MRS Oil Nigeria Plc has said it is partnering the Motor Mechs and Technicians Association of Nigeria and Nigeria Automobile Technician Association to educate them on its brand of lubricants.
The Lube Sales Manager, MRS Oil Nigeria Plc, Jane Opara, said the aim of the initiative, tagged ‘Lubricants Market Storm’, was to “create awareness for our brand of lubricants, especially to the mechanics, considering the influx of adulterated and cheap products from Dubai and other countries.”
She said, “We felt this period is the time when most motorists will be servicing their cars and we need to create this awareness and let them know that companies in Nigeria are still producing high quality lubricants, which are better than whatever is being imported into the country. We also want to educate them on the advantages of patronising made-in-Nigeria products.”
Describing the response from the mechanics as very impressive, Opara said, “Currently, we have the highest grade of automotive lubricants. For now, that is the highest on mineral base, meaning that outside that you have the synthetic. Now, it is only MRS that has this grade of lubricant in the industry.
“So, we are trying to inform them that with this kind of lubricant, you can reduce your fuel consumption, soot formation, and the engine can stay longer because it has the higher grade interval. It is locally produced. But currently, there is no blender in the country that manufactures addictives and base oil; they are imported.
“Prior to now, we used to have that from Kaduna refinery; but for a while now, we all import. What we mean by ‘locally produced’ is that we have what it takes to stick to what is needed to give us the best outcome.”
According to her, the Standards Organisation of Nigeria is doing a lot of work in ensuring that blenders come out with what they say they are producing.
She said, “The lubricants market in Nigeria has a lot of prospect; it is expanding every day.

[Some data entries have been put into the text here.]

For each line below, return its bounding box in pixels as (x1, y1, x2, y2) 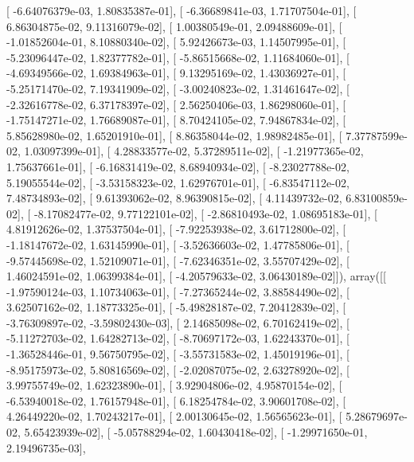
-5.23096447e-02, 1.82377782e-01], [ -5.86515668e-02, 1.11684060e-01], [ (6, 49, 350, 65)
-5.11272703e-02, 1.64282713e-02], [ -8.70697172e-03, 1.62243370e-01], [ (6, 330, 350, 346)
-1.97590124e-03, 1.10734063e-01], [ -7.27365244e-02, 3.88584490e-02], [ (6, 283, 350, 300)
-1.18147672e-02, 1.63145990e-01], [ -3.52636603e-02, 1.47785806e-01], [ (6, 236, 350, 253)
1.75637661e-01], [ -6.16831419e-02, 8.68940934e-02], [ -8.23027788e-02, (6, 158, 350, 174)
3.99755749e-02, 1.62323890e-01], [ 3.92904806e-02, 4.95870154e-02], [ (6, 377, 342, 393)
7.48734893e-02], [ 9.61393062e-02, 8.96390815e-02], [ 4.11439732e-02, (6, 190, 342, 206)
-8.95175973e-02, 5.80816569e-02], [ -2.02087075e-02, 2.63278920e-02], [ (6, 361, 350, 378)
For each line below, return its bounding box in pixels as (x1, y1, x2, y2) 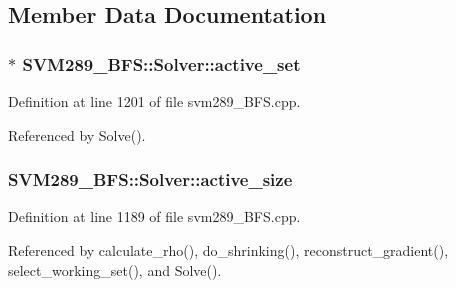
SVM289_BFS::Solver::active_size (8, 167, 293, 192)
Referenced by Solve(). (8, 124, 146, 145)
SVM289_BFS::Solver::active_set (22, 51, 301, 76)
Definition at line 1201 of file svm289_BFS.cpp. (8, 91, 301, 111)
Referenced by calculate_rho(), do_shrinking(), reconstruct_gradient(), (8, 240, 449, 260)
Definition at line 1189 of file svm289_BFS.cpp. (8, 206, 301, 227)
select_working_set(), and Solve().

Our intention is to increase our market share. The mechanics are happy we are partnering them. We are working hand in hand with NATA and MOMTAN, and we have lined up about 12 locations for this initiative.
“To tackle adulteration of our products, we are trying to introduce a coding system and we are educating the mechanics on this idea of destroying the kegs after usage to prevent anyone else from replicating it. We also have our own internal security features that we can’t tell the public.”